EXERCISE => Beneath this line is the data. Output exactly the lines from the line with "Eliminálhatunk magasabb dimenziókra" to the line with "handling of emoticons [59, 27]", both ends included, and nothing more.

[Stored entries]
--------------------

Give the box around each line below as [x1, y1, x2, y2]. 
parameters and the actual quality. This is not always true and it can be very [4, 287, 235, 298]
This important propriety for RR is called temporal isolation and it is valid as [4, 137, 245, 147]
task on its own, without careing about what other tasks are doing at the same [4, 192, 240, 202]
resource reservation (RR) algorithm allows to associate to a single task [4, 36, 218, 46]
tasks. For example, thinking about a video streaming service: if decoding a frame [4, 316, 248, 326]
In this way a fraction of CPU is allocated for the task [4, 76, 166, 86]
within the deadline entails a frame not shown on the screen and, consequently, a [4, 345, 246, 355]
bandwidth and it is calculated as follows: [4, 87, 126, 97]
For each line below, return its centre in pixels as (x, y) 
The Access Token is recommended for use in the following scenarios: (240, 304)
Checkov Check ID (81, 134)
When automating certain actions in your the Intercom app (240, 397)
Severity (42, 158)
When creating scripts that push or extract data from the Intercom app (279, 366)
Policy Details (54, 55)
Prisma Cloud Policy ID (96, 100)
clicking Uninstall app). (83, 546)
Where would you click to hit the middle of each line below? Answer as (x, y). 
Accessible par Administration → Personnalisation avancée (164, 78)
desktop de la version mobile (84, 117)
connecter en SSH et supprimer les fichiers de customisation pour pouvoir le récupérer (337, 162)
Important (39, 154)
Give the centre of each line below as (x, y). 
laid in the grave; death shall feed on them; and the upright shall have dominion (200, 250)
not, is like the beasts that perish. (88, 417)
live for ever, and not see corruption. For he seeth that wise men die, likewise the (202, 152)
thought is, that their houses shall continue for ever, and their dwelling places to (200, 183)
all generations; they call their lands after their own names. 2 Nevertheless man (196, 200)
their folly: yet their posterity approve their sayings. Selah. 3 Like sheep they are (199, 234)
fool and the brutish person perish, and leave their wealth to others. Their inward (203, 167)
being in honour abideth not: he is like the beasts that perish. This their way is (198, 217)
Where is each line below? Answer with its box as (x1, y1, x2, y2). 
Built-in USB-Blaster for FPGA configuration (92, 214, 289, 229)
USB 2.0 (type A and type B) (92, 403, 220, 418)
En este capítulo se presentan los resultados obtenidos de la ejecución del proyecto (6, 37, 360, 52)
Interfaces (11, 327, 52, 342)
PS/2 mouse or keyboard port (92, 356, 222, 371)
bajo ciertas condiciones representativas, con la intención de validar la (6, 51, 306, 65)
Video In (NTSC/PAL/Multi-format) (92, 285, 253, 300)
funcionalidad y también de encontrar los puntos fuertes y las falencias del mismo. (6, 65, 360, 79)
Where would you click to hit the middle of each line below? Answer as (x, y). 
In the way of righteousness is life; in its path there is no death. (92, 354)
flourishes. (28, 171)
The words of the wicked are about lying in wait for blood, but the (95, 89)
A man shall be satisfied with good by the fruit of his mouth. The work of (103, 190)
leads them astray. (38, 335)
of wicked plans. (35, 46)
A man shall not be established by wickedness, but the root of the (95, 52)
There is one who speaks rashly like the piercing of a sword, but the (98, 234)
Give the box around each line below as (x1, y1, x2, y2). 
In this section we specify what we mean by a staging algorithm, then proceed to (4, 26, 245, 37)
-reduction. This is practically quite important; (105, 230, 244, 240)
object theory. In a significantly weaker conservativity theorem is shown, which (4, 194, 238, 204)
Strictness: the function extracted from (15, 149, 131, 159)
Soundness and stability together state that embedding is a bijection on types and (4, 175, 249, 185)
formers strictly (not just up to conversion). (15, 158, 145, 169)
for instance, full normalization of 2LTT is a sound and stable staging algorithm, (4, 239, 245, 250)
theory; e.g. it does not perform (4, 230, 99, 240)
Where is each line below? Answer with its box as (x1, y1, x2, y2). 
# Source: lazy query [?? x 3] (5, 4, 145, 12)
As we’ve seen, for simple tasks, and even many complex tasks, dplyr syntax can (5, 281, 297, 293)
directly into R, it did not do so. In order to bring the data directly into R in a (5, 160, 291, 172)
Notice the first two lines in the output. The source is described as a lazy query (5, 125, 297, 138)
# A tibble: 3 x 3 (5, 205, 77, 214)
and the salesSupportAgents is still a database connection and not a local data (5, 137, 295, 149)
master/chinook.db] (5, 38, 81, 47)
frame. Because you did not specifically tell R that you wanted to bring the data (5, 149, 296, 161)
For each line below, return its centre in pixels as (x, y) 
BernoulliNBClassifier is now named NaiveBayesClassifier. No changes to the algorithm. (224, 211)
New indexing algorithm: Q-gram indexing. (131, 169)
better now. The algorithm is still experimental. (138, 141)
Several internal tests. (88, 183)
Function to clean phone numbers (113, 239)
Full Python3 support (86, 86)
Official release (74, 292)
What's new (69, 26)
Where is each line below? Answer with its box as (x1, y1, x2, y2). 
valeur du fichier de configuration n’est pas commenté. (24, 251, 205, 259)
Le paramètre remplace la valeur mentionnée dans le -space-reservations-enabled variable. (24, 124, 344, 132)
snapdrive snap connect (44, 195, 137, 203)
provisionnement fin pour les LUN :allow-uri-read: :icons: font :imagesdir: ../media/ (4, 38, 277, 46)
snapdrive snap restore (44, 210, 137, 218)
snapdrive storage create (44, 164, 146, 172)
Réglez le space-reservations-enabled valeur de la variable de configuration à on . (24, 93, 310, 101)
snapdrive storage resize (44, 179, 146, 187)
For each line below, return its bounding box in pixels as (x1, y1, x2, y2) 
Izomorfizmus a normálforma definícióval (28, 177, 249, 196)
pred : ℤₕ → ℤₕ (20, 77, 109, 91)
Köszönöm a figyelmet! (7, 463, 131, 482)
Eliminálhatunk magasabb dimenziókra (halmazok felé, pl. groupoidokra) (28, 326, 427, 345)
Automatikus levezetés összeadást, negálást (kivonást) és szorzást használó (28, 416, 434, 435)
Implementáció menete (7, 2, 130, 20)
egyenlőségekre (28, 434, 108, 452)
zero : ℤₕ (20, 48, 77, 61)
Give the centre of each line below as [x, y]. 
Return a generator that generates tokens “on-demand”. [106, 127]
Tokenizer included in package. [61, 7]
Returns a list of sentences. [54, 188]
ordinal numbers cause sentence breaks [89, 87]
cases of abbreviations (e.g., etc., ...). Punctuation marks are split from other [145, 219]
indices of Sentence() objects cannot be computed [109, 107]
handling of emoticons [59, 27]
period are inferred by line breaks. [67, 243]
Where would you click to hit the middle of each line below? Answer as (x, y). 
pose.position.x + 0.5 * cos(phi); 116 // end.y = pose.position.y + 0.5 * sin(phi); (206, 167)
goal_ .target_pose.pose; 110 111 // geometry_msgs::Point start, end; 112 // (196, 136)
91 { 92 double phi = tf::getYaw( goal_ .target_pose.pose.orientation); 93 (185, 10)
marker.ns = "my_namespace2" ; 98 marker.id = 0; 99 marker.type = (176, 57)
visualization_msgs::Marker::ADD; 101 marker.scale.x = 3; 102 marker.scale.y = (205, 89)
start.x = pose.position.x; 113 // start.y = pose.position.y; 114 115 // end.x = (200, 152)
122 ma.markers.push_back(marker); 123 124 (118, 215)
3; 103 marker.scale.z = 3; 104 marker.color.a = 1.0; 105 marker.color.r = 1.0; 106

--------------------

RESPONSE AREA =>
Eliminálhatunk magasabb dimenziókra (halmazok felé, pl. groupoidokra) (28, 326, 427, 345)
Automatikus levezetés összeadást, negálást (kivonást) és szorzást használó (28, 416, 434, 435)
Implementáció menete (7, 2, 130, 20)
egyenlőségekre (28, 434, 108, 452)
zero : ℤₕ (20, 48, 77, 61)
Give the centre of each line below as [x, y]. 
Return a generator that generates tokens “on-demand”. [106, 127]
Tokenizer included in package. [61, 7]
Returns a list of sentences. [54, 188]
ordinal numbers cause sentence breaks [89, 87]
cases of abbreviations (e.g., etc., ...). Punctuation marks are split from other [145, 219]
indices of Sentence() objects cannot be computed [109, 107]
handling of emoticons [59, 27]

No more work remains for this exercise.